Kedua, Reklamasi akan menimbulkan kerugian yang lebih besar terhadap ekosistem Teluk Jakarta. Akibat rusaknya pola arus laut dan jaringan sosial ekonomi dari nelayan tradisional yang ada di pesisir Jakarta;

Ketiga, Gubernur tidak mendasarkan kepada peraturan perundang-undangan yang mengatur dan terkait erat a.l.: Undang-Undang Pesisir hingga UU Kelautan.

Keempat, Gubernur tidak mendasarkan pada Peraturan Daerah (Perda) Rencana Zonasi Wilayah Pesisir dan Pulau-pulau Kecil (Perda RZWP3K) yang menjadi pengaturan pemanfaatan sumber daya pesisir;

Kelima, Tidak melakukan proses konsultasi publik dengan benar dalam penyusunan analisis mengenai dampak lingkungan (AMDAL). Itu terbukti dengan tidak ada keikutsertaan perwakilan masyarakat dalam penyusunan AMDAL. GUBERNUR melanggar Pasal 30 UU 32/2009 LH yang mengatur partisipasi dalam kebijakan lingkungan.

Keenam, Izin Lingkungan cacat prosedur karena diterbitkan diam-diam dan tidak ada melakukan pengumuman kepada masyarakat.

 

Pembangunan yang sedang dilakukan di Pulau G, salah satu pulau hasil reklamasi di Teluk Jakarta. Pemerintah akhirnya memutuskan menunda reklamasi Teluk Jakarta setelah ditemukan berbagai pelanggaran aturan dan hukum. Foto : Sapariah Saturi

 

Ketujuh, Cacat substansi, cacat prosedur serta melanggar asas ketelitian dan asas umum pemerintahan yang baik.

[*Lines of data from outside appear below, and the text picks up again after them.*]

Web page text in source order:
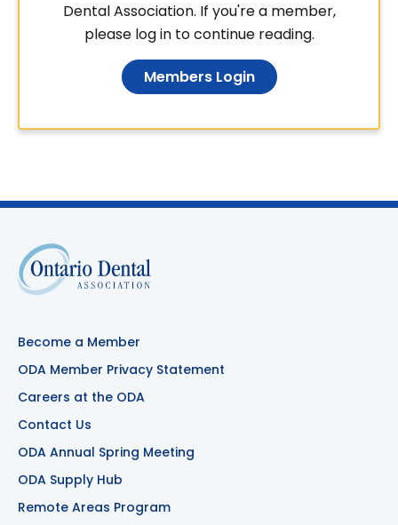
Dental Association. If you're a member,
please log in to continue reading.
Members Login
Become a Member
ODA Member Privacy Statement
Careers at the ODA
Contact Us
ODA Annual Spring Meeting
ODA Supply Hub
Remote Areas Program
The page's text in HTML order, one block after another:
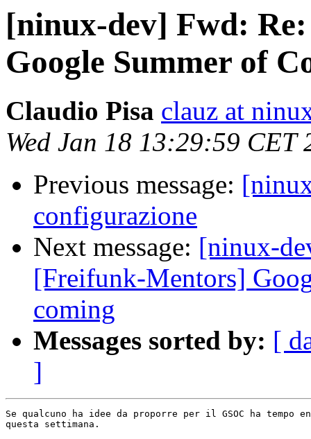
[ninux-dev] Fwd:
Google Summer of
Claudio Pisa clauz at
Wed Jan 18 13:29:59 CET
Previous message:
configurazione
Next message: [ninux-
[Freifunk-Mentors]
coming
Messages sorted by: [
]
Se qualcuno ha idee da proporre per il GSOC ha
questa settimana.
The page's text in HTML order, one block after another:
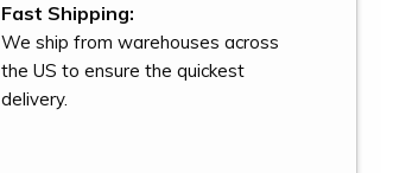
Fast Shipping:
We ship from warehouses across
the US to ensure the quickest
delivery.
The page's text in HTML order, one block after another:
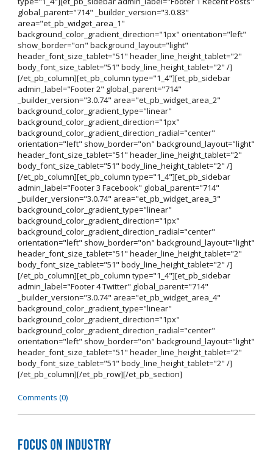
global_parent="714" _builder_version="3.0.83"
area="et_pb_widget_area_1"
background_color_gradient_direction="1px" orientation="left"
show_border="on" background_layout="light"
header_font_size_tablet="51" header_line_height_tablet="2"
body_font_size_tablet="51" body_line_height_tablet="2" /]
[/et_pb_column][et_pb_column type="1_4"][et_pb_sidebar
admin_label="Footer 2" global_parent="714"
_builder_version="3.0.74" area="et_pb_widget_area_2"
background_color_gradient_type="linear"
background_color_gradient_direction="1px"
background_color_gradient_direction_radial="center"
orientation="left" show_border="on" background_layout="light"
header_font_size_tablet="51" header_line_height_tablet="2"
body_font_size_tablet="51" body_line_height_tablet="2" /]
[/et_pb_column][et_pb_column type="1_4"][et_pb_sidebar
admin_label="Footer 3 Facebook" global_parent="714"
_builder_version="3.0.74" area="et_pb_widget_area_3"
background_color_gradient_type="linear"
background_color_gradient_direction="1px"
background_color_gradient_direction_radial="center"
orientation="left" show_border="on" background_layout="light"
header_font_size_tablet="51" header_line_height_tablet="2"
body_font_size_tablet="51" body_line_height_tablet="2" /]
[/et_pb_column][et_pb_column type="1_4"][et_pb_sidebar
admin_label="Footer 4 Twitter" global_parent="714"
_builder_version="3.0.74" area="et_pb_widget_area_4"
background_color_gradient_type="linear"
background_color_gradient_direction="1px"
background_color_gradient_direction_radial="center"
orientation="left" show_border="on" background_layout="light"
header_font_size_tablet="51" header_line_height_tablet="2"
body_font_size_tablet="51" body_line_height_tablet="2" /]
[/et_pb_column][/et_pb_row][/et_pb_section]
Comments (0)
Focus on Industry
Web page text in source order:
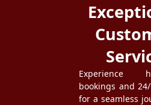
Experience
bookings and
for a seamless
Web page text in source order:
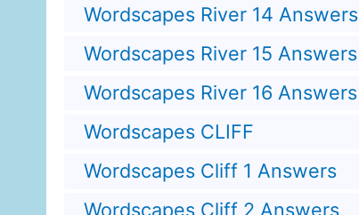
Wordscapes River 14 Answers
Wordscapes River 15 Answers
Wordscapes River 16 Answers
Wordscapes CLIFF
Wordscapes Cliff 1 Answers
Wordscapes Cliff 2 Answers
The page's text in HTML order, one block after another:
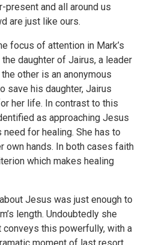
and all around us
are just like ours.
focus of attention in Mark’s
daughter of Jairus, a leader
other is an anonymous
save his daughter, Jairus
her life. In contrast to this
as approaching Jesus
need for healing. She has to
own hands. In both cases faith
which makes healing
Jesus was just enough to
length. Undoubtedly she
this powerfully, with a
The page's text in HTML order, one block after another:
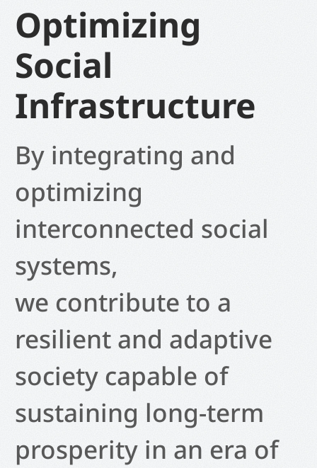
Optimizing
Social
Infrastructure
By integrating and
optimizing
interconnected social
systems,
we contribute to a
resilient and adaptive
society capable of
sustaining long-term
prosperity in an era of
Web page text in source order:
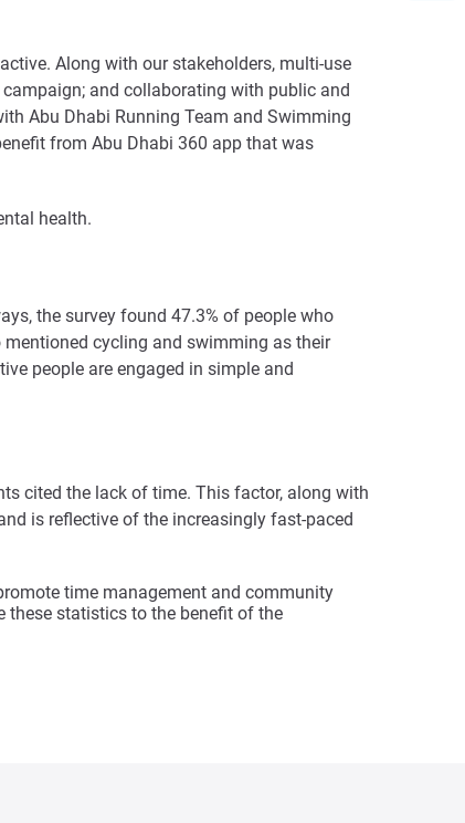
Along with our stakeholders, multi-use
and collaborating with public and
Abu Dhabi Running Team and Swimming
from Abu Dhabi 360 app that was
health.
the survey found 47.3% of people who
cycling and swimming as their
people are engaged in simple and
cited the lack of time. This factor, along with
is reflective of the increasingly fast-paced
time management and community
these statistics to the benefit of the
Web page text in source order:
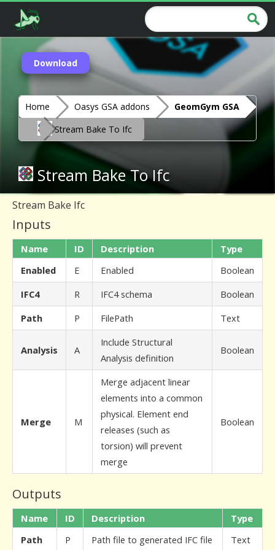
Download
Home Oasys GSA addons
GeomGym GSA
Stream Bake To Ifc
Stream Bake To Ifc
Stream Bake Ifc
Inputs
Name ID Description
Type
Enabled
E Enabled
Boolean
IFC4
R IFC4 schema
Boolean
Path
P FilePath Text
Analysis A
Include Structural
Analysis definition
Boolean
Merge M
Merge adjacent linear
elements into a common
physical. Element end
releases (such as
torsion) will prevent
merge
Boolean
Outputs
Name ID Description
Type
Path
P Path file to generated IFC file Text
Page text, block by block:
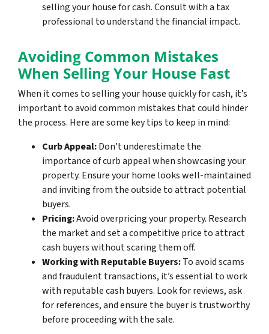
selling your house for cash. Consult with a tax
professional to understand the financial impact.
Avoiding Common Mistakes
When Selling Your House Fast
When it comes to selling your house quickly for cash, it’s
important to avoid common mistakes that could hinder
the process. Here are some key tips to keep in mind:
Curb Appeal:Don’t underestimate the
importance of curb appeal when showcasing your
property. Ensure your home looks well-maintained
and inviting from the outside to attract potential
buyers.
Pricing:Avoid overpricing your property. Research
the market and set a competitive price to attract
cash buyers without scaring them off.
Working with Reputable Buyers:To avoid scams
and fraudulent transactions, it’s essential to work
with reputable cash buyers. Look for reviews, ask
for references, and ensure the buyer is trustworthy
before proceeding with the sale.
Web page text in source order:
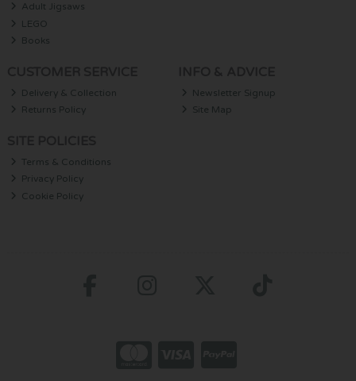
Adult Jigsaws
LEGO
Books
Delivery & Collection
Returns Policy
Newsletter Signup
Site Map
Terms & Conditions
Privacy Policy
Cookie Policy
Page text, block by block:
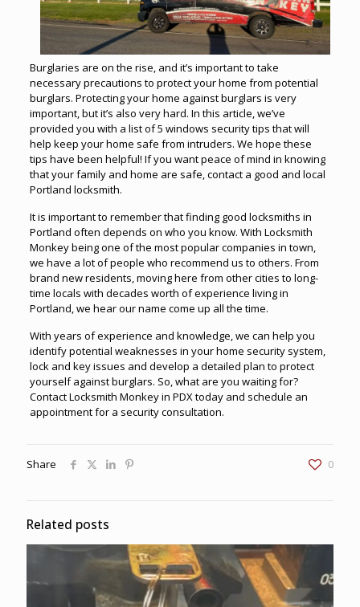
Burglaries are on the rise, and it’s important to take
necessary precautions to protect your home from potential
burglars. Protecting your home against burglars is very
important, but it’s also very hard. In this article, we’ve
provided you with a list of 5 windows security tips that will
help keep your home safe from intruders. We hope these
tips have been helpful! If you want peace of mind in knowing
that your family and home are safe, contact a good and local
Portland locksmith.
It is important to remember that finding good locksmiths in
Portland often depends on who you know. With Locksmith
Monkey being one of the most popular companies in town,
we have a lot of people who recommend us to others. From
brand new residents, moving here from other cities to long-
time locals with decades worth of experience living in
Portland, we hear our name come up all the time.
With years of experience and knowledge, we can help you
identify potential weaknesses in your home security system,
lock and key issues and develop a detailed plan to protect
yourself against burglars. So, what are you waiting for?
ContactLocksmith Monkeyin PDX today and schedule an
appointment for a security consultation.
Share 0
Related posts
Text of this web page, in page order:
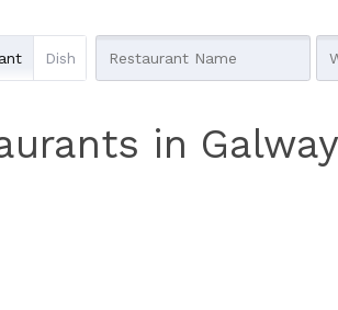
Dish
in Galway
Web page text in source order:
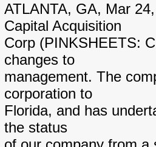
ATLANTA, GA, Mar
Capital Acquisition
Corp (PINKSHEETS:
changes to
management. The
corporation to
Florida, and has
the status
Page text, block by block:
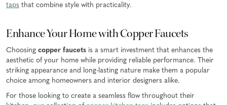
taps that combine style with practicality.
Enhance Your Home with Copper Faucets
Choosing copper faucets is a smart investment that enhances the
aesthetic of your home while providing reliable performance. Their
striking appearance and long-lasting nature make them a popular
choice among homeowners and interior designers alike.
For those looking to create a seamless flow throughout their
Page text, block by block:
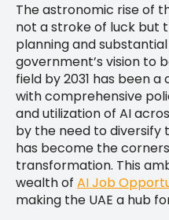
The astronomic rise of
not a stroke of luck but
planning and
government’s vision to
field by 2031 has been
with comprehensive
and utilization of AI
by the need to diversify
has become the
transformation. This
wealth of AI Job
making the UAE a hub
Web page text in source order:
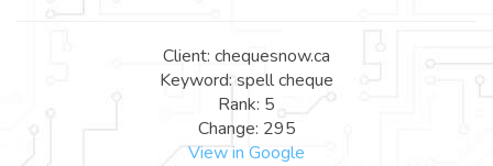
Client: chequesnow.ca
Keyword: spell cheque
Rank: 5
Change: 295
View in Google
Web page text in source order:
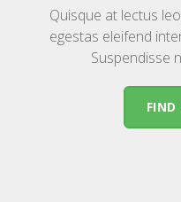
Quisque at lectus
egestas eleifend
Suspendisse
FIND
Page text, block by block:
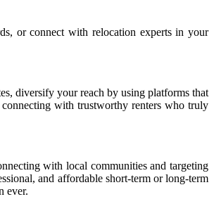
or connect with relocation experts in your
diversify your reach by using platforms that
with trustworthy renters who truly
with local communities and targeting
and affordable short-term or long-term
ever.
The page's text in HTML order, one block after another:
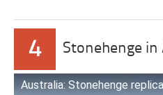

Kedelapan, Reklamasi tidak ditujukan untuk kepentingan umum sehingga tidak dapat dilanjutkan sampai keputusan berkekuatan hukum tetap.

Kesembilan, Harus diterapkan prinsip kehati-hatian pada objek TUN dimana terjadi ketidakpastian ilmiah maka haruslah berpihak kepada perlindungan lingkungan hidup (in dubio pro natura).